Von Dennis Lotzmann 18.12.2001, 18:40

Bitterfeld/MZ. - Der Blick ins Leben des jungen und tatendurstigen Wolfeners, der sich einerseits umfangreichere Gedanken um die DDR machte als viele Mitschüler, den andererseits aber auch noch die Naivität eines 19-jährigen Schülers kennzeichnete, ist 180 Seiten stark: Autor Paul Werner Wagner stellte unter dem Titel "Rebellion gegen die Enge" den 14. Band der Reihe "Betroffene erinnern sich" vor, den die Landesbeauftragte für Stasiunterlagen, Edda Ahrberg, heraus gibt.

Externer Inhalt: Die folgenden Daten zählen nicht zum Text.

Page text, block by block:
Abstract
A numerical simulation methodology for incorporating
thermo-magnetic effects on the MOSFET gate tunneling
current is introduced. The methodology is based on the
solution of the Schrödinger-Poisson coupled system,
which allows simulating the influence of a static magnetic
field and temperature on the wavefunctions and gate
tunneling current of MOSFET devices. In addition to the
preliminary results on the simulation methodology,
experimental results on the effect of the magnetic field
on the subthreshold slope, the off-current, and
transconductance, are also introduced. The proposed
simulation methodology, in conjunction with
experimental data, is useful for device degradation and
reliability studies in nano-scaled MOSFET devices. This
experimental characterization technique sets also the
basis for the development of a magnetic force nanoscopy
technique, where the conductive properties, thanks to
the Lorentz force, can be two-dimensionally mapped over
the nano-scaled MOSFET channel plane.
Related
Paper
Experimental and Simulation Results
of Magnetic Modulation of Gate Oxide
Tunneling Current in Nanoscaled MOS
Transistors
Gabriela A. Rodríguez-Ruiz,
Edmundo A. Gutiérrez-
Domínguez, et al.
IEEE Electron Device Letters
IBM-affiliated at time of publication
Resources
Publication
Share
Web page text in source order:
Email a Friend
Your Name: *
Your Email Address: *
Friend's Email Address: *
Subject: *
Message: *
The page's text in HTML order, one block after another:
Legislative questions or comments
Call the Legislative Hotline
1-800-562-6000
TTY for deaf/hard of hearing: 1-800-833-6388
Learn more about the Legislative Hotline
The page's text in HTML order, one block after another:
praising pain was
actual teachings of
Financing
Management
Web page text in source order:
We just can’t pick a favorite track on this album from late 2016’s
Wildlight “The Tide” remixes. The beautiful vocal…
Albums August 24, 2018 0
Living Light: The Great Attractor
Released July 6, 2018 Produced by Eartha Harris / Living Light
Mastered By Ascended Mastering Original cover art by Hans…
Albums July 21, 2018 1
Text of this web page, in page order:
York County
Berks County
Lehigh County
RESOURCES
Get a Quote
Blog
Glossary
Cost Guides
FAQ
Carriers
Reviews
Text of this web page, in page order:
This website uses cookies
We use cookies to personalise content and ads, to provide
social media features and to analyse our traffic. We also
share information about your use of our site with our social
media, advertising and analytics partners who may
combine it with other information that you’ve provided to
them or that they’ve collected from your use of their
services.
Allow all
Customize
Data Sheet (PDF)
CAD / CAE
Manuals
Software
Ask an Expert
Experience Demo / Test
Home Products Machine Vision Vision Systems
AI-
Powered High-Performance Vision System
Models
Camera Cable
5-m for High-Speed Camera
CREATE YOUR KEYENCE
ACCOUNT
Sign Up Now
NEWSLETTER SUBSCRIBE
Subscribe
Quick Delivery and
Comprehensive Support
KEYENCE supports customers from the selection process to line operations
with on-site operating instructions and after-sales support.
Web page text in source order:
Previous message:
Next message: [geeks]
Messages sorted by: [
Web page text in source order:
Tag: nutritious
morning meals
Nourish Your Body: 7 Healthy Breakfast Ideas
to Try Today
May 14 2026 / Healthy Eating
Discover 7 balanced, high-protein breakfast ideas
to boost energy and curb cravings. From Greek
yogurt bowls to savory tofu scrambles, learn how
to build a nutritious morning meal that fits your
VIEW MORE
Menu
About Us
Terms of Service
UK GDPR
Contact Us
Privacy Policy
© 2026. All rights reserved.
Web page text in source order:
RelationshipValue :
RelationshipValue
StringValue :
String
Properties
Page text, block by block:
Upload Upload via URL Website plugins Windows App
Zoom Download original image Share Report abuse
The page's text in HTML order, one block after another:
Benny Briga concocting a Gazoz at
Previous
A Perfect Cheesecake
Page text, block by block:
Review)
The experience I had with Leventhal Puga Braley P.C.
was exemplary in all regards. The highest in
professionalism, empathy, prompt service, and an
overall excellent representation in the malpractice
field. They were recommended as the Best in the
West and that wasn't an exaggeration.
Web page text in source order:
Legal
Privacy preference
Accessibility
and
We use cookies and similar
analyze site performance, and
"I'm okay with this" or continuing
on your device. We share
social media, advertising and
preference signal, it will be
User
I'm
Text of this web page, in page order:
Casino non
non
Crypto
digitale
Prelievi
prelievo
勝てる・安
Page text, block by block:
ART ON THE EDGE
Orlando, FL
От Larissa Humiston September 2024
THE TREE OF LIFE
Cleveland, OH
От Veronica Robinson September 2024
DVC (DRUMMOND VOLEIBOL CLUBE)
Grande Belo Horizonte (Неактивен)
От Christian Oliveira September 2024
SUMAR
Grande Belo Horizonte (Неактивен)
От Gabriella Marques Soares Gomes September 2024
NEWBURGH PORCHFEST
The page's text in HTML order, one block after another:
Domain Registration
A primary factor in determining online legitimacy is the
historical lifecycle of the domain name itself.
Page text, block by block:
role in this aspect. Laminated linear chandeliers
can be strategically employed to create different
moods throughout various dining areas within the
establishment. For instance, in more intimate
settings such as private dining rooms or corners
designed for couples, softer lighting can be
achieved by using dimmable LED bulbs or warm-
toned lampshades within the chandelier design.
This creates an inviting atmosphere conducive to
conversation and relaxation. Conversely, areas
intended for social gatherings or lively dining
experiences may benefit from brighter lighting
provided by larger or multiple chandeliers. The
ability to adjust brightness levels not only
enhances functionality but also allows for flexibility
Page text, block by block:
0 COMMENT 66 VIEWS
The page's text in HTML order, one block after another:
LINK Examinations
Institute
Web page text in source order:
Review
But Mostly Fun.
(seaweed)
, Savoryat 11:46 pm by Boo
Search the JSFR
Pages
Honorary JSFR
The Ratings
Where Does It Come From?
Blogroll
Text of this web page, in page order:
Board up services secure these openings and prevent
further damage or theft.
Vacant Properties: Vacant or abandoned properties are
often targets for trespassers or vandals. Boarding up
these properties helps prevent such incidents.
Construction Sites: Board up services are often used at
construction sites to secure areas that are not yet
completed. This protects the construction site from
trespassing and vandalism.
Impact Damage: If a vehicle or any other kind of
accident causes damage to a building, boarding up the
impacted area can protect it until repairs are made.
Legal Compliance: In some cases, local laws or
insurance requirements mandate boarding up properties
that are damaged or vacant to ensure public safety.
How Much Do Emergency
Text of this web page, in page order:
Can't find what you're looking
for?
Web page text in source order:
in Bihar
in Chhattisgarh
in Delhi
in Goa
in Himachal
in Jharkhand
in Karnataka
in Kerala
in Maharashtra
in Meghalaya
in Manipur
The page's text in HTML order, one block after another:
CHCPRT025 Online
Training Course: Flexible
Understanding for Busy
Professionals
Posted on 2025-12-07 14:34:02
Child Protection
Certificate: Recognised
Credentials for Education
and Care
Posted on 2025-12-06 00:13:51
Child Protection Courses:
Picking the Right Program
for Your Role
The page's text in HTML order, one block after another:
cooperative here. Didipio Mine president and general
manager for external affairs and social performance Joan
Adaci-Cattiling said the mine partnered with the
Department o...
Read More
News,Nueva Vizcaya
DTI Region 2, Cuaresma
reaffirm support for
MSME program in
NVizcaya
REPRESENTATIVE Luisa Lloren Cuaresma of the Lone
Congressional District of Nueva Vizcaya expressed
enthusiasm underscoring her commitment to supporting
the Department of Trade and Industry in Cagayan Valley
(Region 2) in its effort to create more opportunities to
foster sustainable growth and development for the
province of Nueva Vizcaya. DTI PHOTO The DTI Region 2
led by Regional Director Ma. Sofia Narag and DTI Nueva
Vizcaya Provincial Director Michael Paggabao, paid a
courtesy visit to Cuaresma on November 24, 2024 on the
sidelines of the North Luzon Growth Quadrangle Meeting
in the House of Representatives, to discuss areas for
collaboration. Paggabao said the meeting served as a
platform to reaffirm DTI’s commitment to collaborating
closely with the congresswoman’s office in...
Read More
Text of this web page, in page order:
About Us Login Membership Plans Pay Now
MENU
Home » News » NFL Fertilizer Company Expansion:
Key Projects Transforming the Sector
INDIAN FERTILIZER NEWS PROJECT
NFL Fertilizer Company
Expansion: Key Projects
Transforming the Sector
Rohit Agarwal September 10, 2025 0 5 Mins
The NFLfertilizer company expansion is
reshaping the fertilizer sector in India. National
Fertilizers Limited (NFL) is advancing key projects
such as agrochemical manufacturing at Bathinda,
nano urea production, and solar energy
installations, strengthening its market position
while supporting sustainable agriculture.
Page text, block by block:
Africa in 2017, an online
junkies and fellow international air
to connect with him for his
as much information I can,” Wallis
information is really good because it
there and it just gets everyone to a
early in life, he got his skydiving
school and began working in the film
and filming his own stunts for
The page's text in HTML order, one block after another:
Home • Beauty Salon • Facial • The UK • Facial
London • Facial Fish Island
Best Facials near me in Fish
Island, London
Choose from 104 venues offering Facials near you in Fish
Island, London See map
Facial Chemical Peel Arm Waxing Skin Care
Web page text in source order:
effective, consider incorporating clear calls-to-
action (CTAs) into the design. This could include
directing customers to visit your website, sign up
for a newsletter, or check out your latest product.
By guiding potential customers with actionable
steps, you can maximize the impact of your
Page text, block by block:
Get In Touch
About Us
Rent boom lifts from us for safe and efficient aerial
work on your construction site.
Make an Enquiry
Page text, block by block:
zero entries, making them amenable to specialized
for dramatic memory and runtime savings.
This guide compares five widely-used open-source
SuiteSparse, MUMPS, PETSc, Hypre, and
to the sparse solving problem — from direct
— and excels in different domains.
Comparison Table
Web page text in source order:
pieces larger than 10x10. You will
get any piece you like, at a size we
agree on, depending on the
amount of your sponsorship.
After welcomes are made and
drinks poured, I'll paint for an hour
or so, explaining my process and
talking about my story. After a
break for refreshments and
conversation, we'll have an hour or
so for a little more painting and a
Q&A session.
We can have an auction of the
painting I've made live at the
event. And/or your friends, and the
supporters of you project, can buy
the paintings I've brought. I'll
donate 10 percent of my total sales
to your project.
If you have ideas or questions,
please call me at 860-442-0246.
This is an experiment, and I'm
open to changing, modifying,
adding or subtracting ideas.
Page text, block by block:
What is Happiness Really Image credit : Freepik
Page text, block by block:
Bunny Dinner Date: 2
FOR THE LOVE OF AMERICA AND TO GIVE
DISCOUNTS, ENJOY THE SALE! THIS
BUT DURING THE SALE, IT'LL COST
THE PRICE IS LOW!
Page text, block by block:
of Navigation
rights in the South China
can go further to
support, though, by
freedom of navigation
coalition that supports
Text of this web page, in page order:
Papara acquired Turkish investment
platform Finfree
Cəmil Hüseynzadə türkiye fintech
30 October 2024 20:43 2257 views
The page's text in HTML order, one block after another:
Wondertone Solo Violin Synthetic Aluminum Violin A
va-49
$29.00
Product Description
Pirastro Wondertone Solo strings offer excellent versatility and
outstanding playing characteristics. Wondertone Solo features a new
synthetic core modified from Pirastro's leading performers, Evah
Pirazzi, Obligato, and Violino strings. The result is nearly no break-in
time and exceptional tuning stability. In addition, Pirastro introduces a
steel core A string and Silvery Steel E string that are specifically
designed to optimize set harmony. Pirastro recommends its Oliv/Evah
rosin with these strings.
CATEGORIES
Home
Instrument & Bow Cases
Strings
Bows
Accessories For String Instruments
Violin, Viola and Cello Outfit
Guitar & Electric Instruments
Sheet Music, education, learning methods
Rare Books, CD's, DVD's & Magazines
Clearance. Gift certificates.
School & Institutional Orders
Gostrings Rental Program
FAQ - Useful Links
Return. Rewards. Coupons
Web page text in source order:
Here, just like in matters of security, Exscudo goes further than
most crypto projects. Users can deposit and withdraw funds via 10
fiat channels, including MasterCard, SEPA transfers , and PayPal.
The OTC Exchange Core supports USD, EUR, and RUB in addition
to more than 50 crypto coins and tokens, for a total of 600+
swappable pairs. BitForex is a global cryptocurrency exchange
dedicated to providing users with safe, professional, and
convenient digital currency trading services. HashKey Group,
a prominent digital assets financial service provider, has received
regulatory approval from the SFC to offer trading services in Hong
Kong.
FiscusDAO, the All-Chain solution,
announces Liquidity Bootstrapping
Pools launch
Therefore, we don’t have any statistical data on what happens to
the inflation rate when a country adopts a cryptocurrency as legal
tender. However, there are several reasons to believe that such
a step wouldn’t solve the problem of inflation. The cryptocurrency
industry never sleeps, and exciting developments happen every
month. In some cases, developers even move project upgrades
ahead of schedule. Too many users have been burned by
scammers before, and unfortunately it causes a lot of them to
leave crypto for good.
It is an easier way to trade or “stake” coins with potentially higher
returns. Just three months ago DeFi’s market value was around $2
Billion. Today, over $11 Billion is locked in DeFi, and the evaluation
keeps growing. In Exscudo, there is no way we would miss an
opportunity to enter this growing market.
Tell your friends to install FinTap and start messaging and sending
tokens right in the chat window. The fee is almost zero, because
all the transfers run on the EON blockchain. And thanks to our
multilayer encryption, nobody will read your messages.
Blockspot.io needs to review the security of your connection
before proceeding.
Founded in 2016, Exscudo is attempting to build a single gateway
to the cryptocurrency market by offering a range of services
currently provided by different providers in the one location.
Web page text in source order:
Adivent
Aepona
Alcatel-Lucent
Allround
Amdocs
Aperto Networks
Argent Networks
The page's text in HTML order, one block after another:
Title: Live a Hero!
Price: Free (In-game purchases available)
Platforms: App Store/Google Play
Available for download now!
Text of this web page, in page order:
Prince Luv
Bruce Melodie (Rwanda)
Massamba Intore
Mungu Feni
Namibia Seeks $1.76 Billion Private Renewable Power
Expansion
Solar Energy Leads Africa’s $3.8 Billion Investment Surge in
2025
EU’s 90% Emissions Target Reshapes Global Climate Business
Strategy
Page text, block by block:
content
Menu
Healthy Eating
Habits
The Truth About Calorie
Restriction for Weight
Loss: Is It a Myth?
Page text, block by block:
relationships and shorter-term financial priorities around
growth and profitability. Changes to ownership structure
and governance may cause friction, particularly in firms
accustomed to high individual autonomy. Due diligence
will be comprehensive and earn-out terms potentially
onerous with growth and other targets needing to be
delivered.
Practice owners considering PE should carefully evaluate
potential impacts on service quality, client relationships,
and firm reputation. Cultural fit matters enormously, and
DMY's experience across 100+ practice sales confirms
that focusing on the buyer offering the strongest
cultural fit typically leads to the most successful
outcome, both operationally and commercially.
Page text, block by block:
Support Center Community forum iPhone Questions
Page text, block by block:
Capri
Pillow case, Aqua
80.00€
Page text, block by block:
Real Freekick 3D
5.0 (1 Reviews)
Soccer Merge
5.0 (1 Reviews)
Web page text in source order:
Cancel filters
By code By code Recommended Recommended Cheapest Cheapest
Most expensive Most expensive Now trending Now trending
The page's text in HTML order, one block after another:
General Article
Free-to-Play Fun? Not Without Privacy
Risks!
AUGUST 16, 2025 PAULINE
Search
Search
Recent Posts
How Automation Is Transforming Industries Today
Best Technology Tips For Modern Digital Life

Für die sichtlich interessierten Schüler der 13. Klasse waren das gut zwei Stunden Deutschunterricht mit spannendem historischen Anstrich. Schließlich kennen die Gymnasiasten das, was Wagner da hervor kramte, bestenfalls vom Hörensagen: Mauertote, der Versuch des ideologischen Gleichschaltens auf die Linie der SED, das Gefangensein im Käfig DDR. Vieles hatte Wagner damals als Schüler erlebt und verabscheut.

Deshalb nutzte er zusammen mit zwei Freunden in den 60-er Jahren den Ausbildungsteil in der LPG Löberitz, um die Vision einer eigenen Partei der Wirklichkeit näher zu bringen. Doch übers Programm sei die "Progressive Deutsche Freiheitspartei" nie hinaus gekommen, schmunzelte Wagner gestern. Doch wegen jenes Programms sollte dem heutigen Historiker vor über drei Jahrzehnten das Lachen noch vergehen. . .

Denn auch Wagners Eintritt in die SED, um von innen heraus den Staat zu verändern, endete im Fiasko. Kaum Mitglied, habe der Parteisekretär versucht, die jungen Genossen zu missbrauchen, um kritische Genossen und nicht linientreue Lehrer zu bespitzeln, berichtet Wagner im Buch. Das Werben als Denunziant und der Wehrdienst ließen in Wagner Fluchtgedanken reifen. Über die Tschechoslowakei und Ungarn wollte der 19-jährige nach Österreich fliehen - Wien hieß das Ziel seiner Träume.

Fast logisch, dass die schlecht geplante Flucht misslang und Wagner "dank" eines aufmerksamen tschechischen Försters gefasst wurde. Dass es eine ziemlich naiv geplante Flucht war, wie eine Schülerin später fragend meinte, konnte Wagner nur nickend bestätigen. Der Rest ist denn auch schnell erzählt: Erst tschechische Staatssicherheit, dann die deutschen Kollegen im berüchtigten Roten Ochsen in Halle, später das Kreisgericht Bitterfeld, das 18 Monate Haft verhängte. Jenes Statut der Progressiven Freiheitspartei, das zwischendurch gefunden worden war, hat das Urteil wohl verschärft.

Dabei war Wagner zunächst selbst drauf und dran gewesen, sich um Kopf und Kragen zu reden, wie er sich gestern an die Verhöre des jungen, aber gut geschulten Stasi-Vernehmers erinnerte. "Ich war naiv und fürchterlich fahrlässig, meine Meinung zu sagen." Wohl nur der Rat seines Anwaltes, Reue zu zeigen, bewahrte Wagner vor mehrjähriger Haft. So war er nach 17 Monaten wieder frei, nach weiteren sieben Jahren "Bewährung" als Produktionsarbeiter in der Filmfabrik kam er der Freiheit etwas näher: "1978 wechselte ich nach Berlin in den Kulturbereich." Dort sei im Vergleich zum DDR-Bezirk Halle alles offener und freier gewesen. "Die Berliner", so der Wahlberliner, "haben sich nicht alles gefallen lassen, die haben schon mal die Meinung gesagt."